Yeah, these are a few more lines of code, but they’re intended to be comprehensive. My first inclination would be to use the accepted answer,
and if there were issues with it, I’d then look at my answer – as it’s a little more complicated, and there’s no ABC to help me get my interface right.
Premature optimization is going for greater complexity in search of performance.
MutableMapping
is simpler – so it gets an immediate edge, all else being equal. Nevertheless, to lay out all the differences, let’s compare and contrast.

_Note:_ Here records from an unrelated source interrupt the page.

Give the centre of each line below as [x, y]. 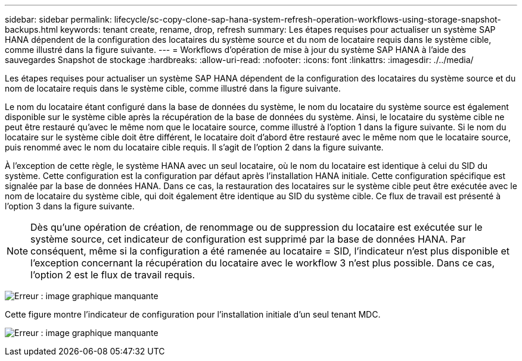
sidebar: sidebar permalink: [58, 19]
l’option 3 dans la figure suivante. [70, 206]
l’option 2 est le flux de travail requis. [113, 275]
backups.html [32, 29]
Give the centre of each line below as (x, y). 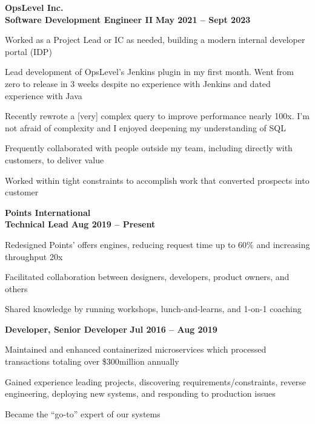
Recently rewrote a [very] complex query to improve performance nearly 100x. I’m (157, 116)
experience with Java (44, 95)
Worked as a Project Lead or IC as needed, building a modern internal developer (155, 40)
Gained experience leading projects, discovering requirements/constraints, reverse (156, 381)
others (16, 288)
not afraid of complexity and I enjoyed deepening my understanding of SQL (145, 127)
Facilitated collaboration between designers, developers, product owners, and (147, 277)
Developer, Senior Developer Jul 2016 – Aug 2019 (111, 329)
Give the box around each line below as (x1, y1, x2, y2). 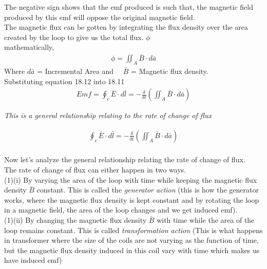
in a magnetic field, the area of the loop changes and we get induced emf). (4, 204, 238, 215)
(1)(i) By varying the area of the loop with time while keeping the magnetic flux (4, 174, 257, 185)
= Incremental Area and (37, 66, 114, 76)
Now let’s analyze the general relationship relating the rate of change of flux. (4, 154, 245, 165)
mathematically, (4, 42, 54, 52)
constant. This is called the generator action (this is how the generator (36, 184, 259, 195)
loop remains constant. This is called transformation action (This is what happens (4, 224, 263, 235)
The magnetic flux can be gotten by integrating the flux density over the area (4, 22, 249, 32)
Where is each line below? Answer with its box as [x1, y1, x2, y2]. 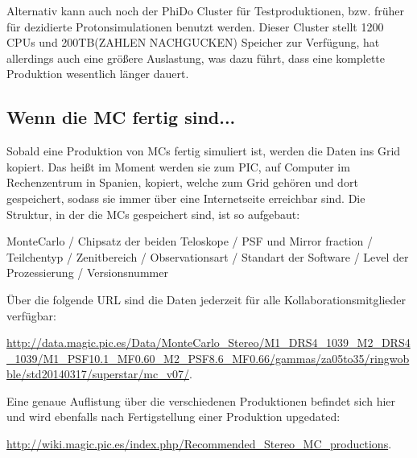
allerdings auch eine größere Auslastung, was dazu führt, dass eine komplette [6, 49, 385, 66]
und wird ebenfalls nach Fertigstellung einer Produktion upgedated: [6, 408, 341, 425]
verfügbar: [6, 307, 56, 324]
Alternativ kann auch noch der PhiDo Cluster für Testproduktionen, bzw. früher [6, 2, 405, 19]
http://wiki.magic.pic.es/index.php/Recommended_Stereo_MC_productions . [6, 435, 392, 452]
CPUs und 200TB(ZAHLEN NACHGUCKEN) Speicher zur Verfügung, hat [6, 34, 380, 51]
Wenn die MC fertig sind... [6, 105, 236, 130]
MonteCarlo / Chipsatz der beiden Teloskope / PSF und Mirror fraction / [6, 233, 374, 250]
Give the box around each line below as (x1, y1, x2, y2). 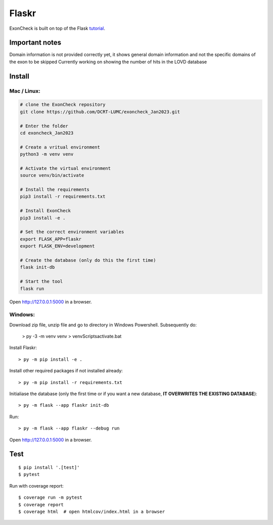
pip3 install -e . (20, 215, 66, 221)
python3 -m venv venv (20, 152, 74, 157)
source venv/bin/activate (20, 172, 84, 178)
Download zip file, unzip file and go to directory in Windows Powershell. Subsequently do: (9, 321, 197, 328)
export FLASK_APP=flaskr (20, 236, 82, 242)
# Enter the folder (20, 123, 68, 129)
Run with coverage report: (9, 483, 64, 489)
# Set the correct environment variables (20, 229, 124, 235)
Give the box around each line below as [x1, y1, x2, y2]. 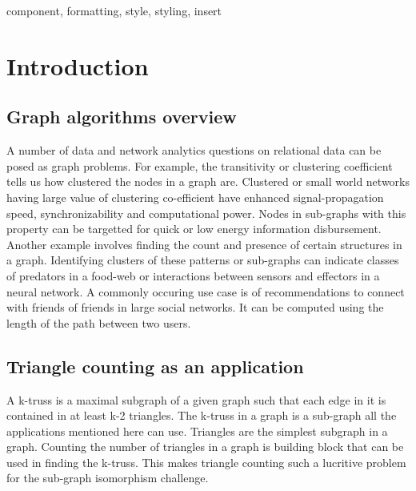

I should add that there was a push to put a similar dictionary into the collections
module, but it was rejected. You should probably just do this instead:
my_dict[transform(key)]
It should be far more easily debugable.
Compare and contrast
There are 6 interface functions implemented with the MutableMapping
(which is missing fromkeys
) and 11 with the dict
subclass. I don’t need to implement __iter__
or __len__
, but instead I have to implement get
, setdefault
, pop
, update
, copy
, __contains__
, and fromkeys
– but these are fairly trivial, since I can use inheritance for most of those implementations.
The MutableMapping
implements some things in Python that dict
implements in C – so I would expect a dict
subclass to be more performant in some cases.
We get a free __eq__
in both approaches – both of which assume equality only if another dict is all lowercase – but again, I think the dict
subclass will compare more quickly.
Summary:
- subclassing
MutableMapping
is simpler with fewer opportunities for bugs, but slower, takes more memory (see redundant dict), and fails isinstance(x, dict)
- subclassing
dict
is faster, uses less memory, and passes isinstance(x, dict)
, but it has greater complexity to implement.
Which is more perfect? That depends on your definition of perfect.